In April, 1973, seven months after the parties executed the note and deed, and from then until the end of January, 1975, a new concept and a new terminology in the banking community came into existence with the creation of a "dual rate" or "two-tier" prime rate, by reason of the creation of a new rate, called the "small business prime rate." This small business rate, a lower interest rate, under the criteria issued in April, 1973, by the committee on interest and dividends of the federal pay board, was available to the small borrower. A small borrower was defined as one who borrowed less than $350,000 and who had assets of $1,000,000 or less. In the present case, the*401 defendant, Highland Park, Inc., borrowed $2,000,000, plus interest, and the value of the defendant's assets exceeded $1,000,000. Under the criteria established by the committee on interest and dividends of the federal pay board, Highland Park, Inc., would not have been considered a small borrower and, therefore, would not have been entitled to the small business rate.

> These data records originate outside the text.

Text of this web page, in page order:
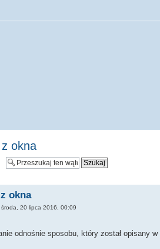
okna
okna
środa, 20 lipca 2016, 00:09
odnośnie sposobu, który został opisany
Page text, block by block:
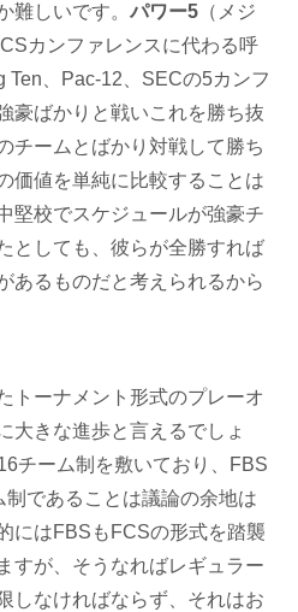
難しいです。 パワー5 （メジ
カンファレンスに代わる呼
Ten、Pac-12、SECの5カンフ
豪ばかりと戦いこれを勝ち抜
チームとばかり対戦して勝ち
価値を単純に比較することは
堅校でスケジュールが強豪チ
としても、彼らが全勝すれば
あるものだと考えられるから
トーナメント形式のプレーオ
大きな進歩と言えるでしょ
チーム制を敷いており、FBS
であることは議論の余地は
にはFBSもFCSの形式を踏襲
すが、そうなればレギュラー
しなければならず、それはお
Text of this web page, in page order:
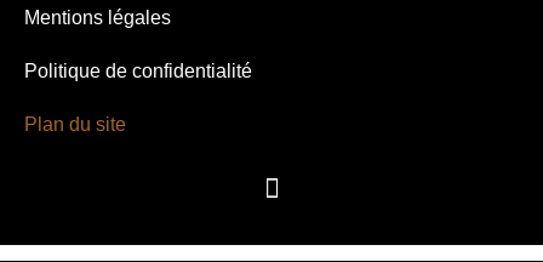
Mentions légales
Politique de confidentialité
Plan du site
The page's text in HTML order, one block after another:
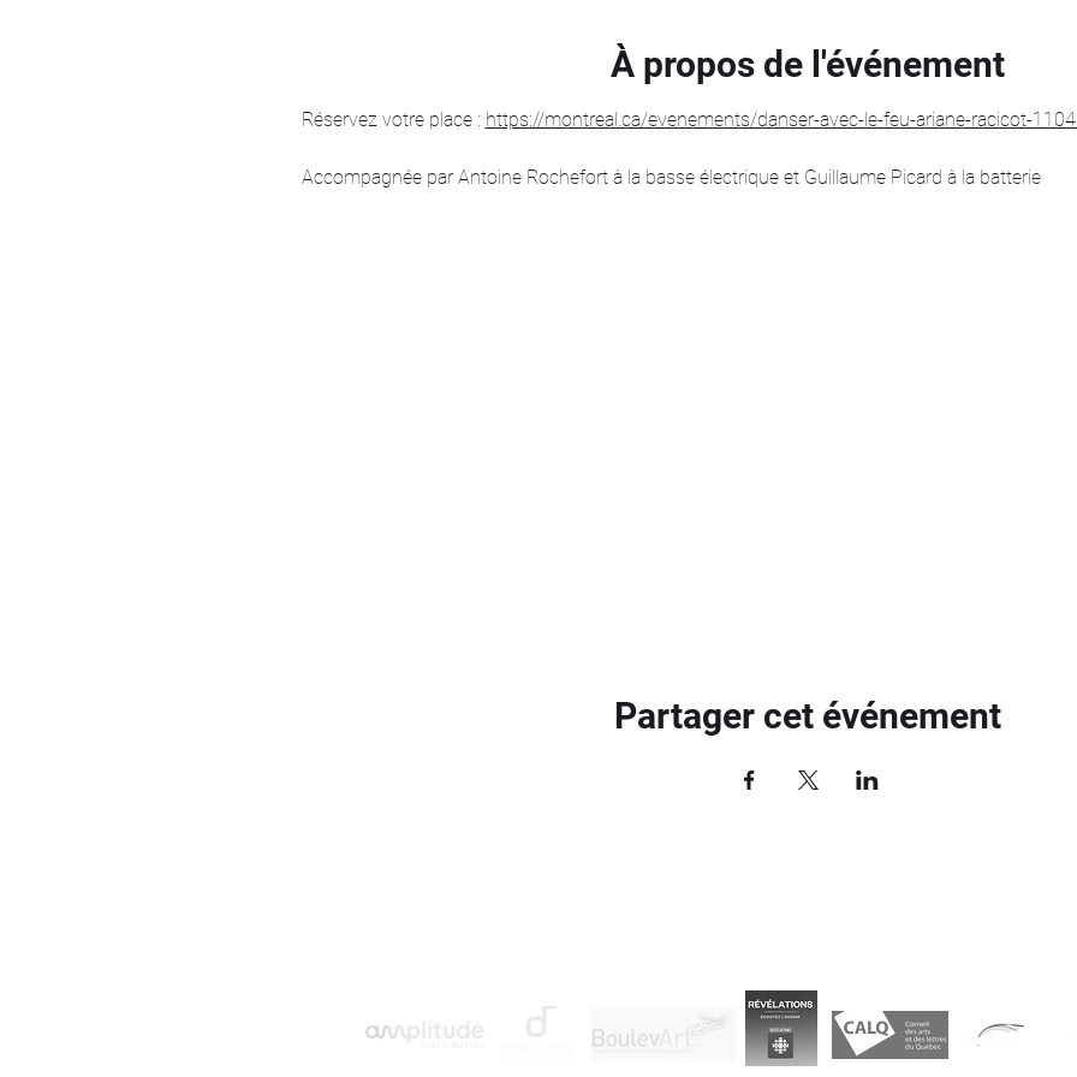
À propos de l'événement
Réservez votre place : https://montreal.ca/evenements/danser-avec-le-feu-ariane-racicot-
Accompagnée par Antoine Rochefort à la basse électrique et Guillaume Picard à la batterie
Partager cet événement

After the creation of the "small business prime rate," what had previously been referred to simply as the "prime rate" was designated the "large business prime rate." The plaintiff borrowed exclusively on the basis of the "large business prime rate" and charged its borrowers on the same basis. From September, 1973, until February, 1975, interest payments were billed based upon the large business prime rate plus 3 percent. During that period of time, this prime rate fluctuated between 9 percent and 12 percent.

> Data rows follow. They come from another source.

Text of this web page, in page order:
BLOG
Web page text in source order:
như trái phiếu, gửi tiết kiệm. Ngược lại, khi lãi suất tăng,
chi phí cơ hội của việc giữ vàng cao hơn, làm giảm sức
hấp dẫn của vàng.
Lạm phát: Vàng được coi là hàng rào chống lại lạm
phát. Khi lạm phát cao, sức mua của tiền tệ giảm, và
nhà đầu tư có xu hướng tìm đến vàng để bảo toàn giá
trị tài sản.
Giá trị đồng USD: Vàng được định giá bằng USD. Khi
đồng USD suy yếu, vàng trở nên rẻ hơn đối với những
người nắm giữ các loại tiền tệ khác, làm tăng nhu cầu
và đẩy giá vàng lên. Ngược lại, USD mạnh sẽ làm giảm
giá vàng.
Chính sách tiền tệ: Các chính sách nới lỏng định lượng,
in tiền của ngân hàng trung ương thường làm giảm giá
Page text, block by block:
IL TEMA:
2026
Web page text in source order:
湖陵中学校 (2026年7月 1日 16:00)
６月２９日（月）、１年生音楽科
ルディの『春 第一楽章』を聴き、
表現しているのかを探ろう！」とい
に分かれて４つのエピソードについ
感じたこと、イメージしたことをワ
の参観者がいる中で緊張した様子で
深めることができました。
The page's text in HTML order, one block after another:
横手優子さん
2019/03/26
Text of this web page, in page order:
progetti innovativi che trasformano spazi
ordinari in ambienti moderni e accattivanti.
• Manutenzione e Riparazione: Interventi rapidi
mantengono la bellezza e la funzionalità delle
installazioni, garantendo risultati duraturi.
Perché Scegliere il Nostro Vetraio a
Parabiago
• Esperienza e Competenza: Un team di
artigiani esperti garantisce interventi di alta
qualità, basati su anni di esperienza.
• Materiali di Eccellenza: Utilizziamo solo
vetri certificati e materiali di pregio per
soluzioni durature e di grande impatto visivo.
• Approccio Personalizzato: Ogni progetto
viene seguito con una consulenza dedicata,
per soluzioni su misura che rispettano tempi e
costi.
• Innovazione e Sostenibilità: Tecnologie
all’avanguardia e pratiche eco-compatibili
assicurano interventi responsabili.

The mortgage deed contained a clause incorporating the note. The note provided that any default under the mortgage deed was a default under the note. The deed similarly provided that any default under the note was a default under the mortgage.

The defendants, Leonard Intelisano, Jr., and Clare Intelisano, together with Paul and Marion Casavina, in a separate instrument, executed a guarantee to the plaintiff unconditionally, jointly and severally, for the prompt payment of any and all sums due or to become due under the promissory note and further guaranteed the due performance of all the obligations of the defendant, Highland Park, Inc., and its covenants and agreements contained in either the mortgage note or the mortgage deed.

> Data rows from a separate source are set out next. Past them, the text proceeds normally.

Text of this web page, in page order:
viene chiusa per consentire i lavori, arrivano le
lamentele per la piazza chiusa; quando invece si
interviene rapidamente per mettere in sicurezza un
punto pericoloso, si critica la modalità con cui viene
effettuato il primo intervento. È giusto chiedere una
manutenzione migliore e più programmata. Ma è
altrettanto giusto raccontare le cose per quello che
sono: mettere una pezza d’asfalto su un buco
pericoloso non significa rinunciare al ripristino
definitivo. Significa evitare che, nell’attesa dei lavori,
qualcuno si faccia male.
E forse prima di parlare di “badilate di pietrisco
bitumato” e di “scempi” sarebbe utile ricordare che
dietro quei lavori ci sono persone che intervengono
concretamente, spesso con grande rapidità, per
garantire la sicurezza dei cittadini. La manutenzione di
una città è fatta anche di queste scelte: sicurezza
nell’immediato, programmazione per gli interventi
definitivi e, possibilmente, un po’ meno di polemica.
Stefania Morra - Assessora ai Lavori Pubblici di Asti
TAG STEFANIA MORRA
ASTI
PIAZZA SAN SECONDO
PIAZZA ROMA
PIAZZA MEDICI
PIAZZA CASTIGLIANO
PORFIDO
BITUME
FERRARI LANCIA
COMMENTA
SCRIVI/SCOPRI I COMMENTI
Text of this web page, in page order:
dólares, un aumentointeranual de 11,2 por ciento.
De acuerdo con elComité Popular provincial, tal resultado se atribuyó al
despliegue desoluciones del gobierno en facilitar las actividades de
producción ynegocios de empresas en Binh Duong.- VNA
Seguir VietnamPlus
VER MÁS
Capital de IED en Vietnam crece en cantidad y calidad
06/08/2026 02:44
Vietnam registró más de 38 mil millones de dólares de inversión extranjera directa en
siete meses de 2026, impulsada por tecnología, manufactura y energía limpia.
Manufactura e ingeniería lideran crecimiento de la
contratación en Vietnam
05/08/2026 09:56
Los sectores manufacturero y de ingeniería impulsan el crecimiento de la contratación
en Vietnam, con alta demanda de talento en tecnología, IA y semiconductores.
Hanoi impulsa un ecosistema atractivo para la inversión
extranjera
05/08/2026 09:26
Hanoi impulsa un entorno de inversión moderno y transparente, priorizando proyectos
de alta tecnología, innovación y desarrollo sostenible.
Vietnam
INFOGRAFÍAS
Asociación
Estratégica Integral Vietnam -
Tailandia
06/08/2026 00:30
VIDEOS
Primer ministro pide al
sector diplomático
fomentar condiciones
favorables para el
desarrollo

*402 From September 14, 1972, to May 31, 1973, the plaintiff advanced a total of $1,900,456. Interest on the unpaid principal balance was billed on a monthly basis, as of the first day of each month. Payments of interest were made on time until July 1, 1973. After that, in the latter part of 1973, the defendant, Leonard Intelisano, Jr., requested that $100,000, which had not been disbursed, be applied to cover interest on the loan. This request, however, was refused.

On October 11, 1973, with the August and September interest payments overdue by two months and one month, respectively, David Savage, the plaintiff's executive vice president, talked with the defendants, Leonard Intelisano, Jr., and Clare Intelisano, requesting that the defendants pay the interest for August immediately and the interest for September within thirty days. Savage promised the defendants, Leonard Intelisano, Jr., and Clare Intelisano, that if the August and September payments were made he would not commence foreclosure proceedings until the end of December, 1973. Savage wanted the interest for August and September paid and the defendant corporation to pay off the mortgage by refinancing the debt. Refinancing was Savage's ultimate goal, and the interest payments were conditions for the defendants to gain time for refinancing. The plaintiff was not interested in drawing out the process of payment on the existing loan.

Two days after the October 11 meeting, the August interest was paid. The September interest, however, was never paid. Upon the failure of the defendants to live up to the conditions agreed to on October 11, 1973, a demand for payment in full was made upon them by a letter dated November 12, 1973. The letter *403 indicated that unless payment in full was received on or before December 12, 1973, the plaintiff would "initiate appropriate legal action."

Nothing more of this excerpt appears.